FIG. 5 is directed to a final manipulation of one component of the 
apparatus according to the present invention. The cap 40 has indicia 
thereon correlative to the identity of the fluid F which has now been 
transferred from the vial 10 into the syringe S. The cap 40 has an 
interior passageway 44 which is placed in axial registry with the long 
axis L of the syringe S or needleless cannula. Thus, the syringe S or 
cannula will be covered with cap 40. As mentioned above, the scoreline 30 
of the opening 12 defines an axis of symmetry between the tapering section 
8 of the vial body 20 and the diverging contour 38 of the passageway 44 of 
the cap 40. As shall now be evident, the cap 40 can be frictionally forced 
over the conical taper of the syringe S thereby covering the male luer 
coupling M. 
In this way, after the syringe S is loaded and ready for subsequent use, 
the contents of the fluid F within the syringe S will be known to the 
person dispensing the medication. Thus, different fluids can be pre-loaded 
into several syringes in a secure area. The healthcare professional can 
merely take a collection of the syringes or needleless cannulas to the 
site for ultimate medicating without having to use a drug preparation cart 
as is commonly in vogue today. The cap 40 can include a support foot 46 to 
support the syringe S or vial 10 on end. The foot 46 is located at an end 
of the cap 40 remote from passageway 44 and defines a planar surface 
transverse to the long axis 2. This allows the on end orientation of FIG. 
6. The foot 46 is preferable faceted at extremities thereof so that the 
foot 46 prevents the syringe S or vial 10 connected thereto from rolling 
when oriented as shown in FIGS. 1 and 5. 
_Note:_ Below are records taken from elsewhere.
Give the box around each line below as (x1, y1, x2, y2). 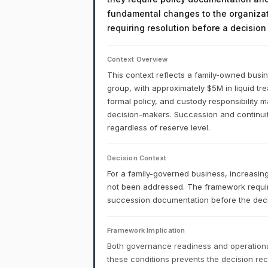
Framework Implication (107, 226, 185, 234)
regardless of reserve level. (107, 123, 210, 132)
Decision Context (107, 154, 167, 162)
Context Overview (107, 55, 168, 63)
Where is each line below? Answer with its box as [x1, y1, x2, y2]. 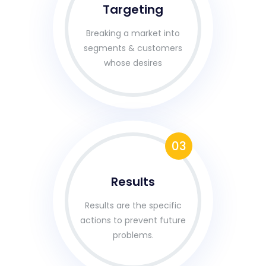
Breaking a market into [86, 27, 180, 39]
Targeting [103, 1, 163, 18]
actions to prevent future [80, 214, 186, 226]
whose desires [104, 57, 162, 69]
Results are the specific [84, 199, 182, 211]
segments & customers [84, 42, 182, 54]
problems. [112, 229, 154, 241]
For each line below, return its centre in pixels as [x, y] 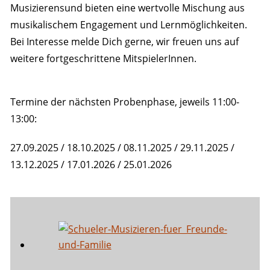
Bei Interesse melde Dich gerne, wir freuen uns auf [124, 41]
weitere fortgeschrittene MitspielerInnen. [103, 58]
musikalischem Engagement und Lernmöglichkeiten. [128, 24]
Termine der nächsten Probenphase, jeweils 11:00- [124, 102]
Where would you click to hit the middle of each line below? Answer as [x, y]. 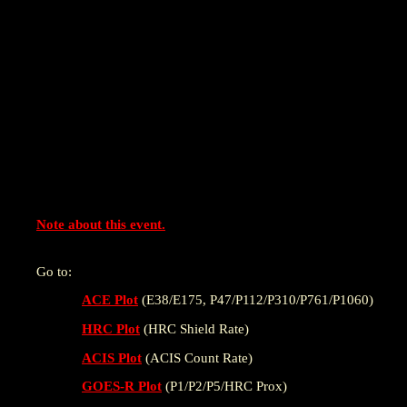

As had been mentioned briefly hereinabove, many people residing in 
hospitals as in-patients have infusion catheters operatively coupled at 
all times during their stay. Many of the infusion catheters include a 
female luer coupling similar to the contour of both the vial 10 and the 
passageway 44 of the cap. When this is the case, the syringe S never needs 
to include a needle on the male luer coupling M. Instead, one can 
administer the medicine directly through the infusion catheter. In this 
way, the number of instances where trained medical personnel are exposed 
to administering fluids with hypodermic needles will be minimal. This 
reduces the amount of time and care required in the efficient performance 
of their tasks and minimizes both occasions for needle sticks and problems 
of needle disposal. 
Moreover, having thus described the invention, it should be apparent that 
numerous structural modifications and adaptations may be resorted to 
without departing from the scope and fair meaning of the instant invention 
as set forth hereinabove and as defined hereinbelow by the claims.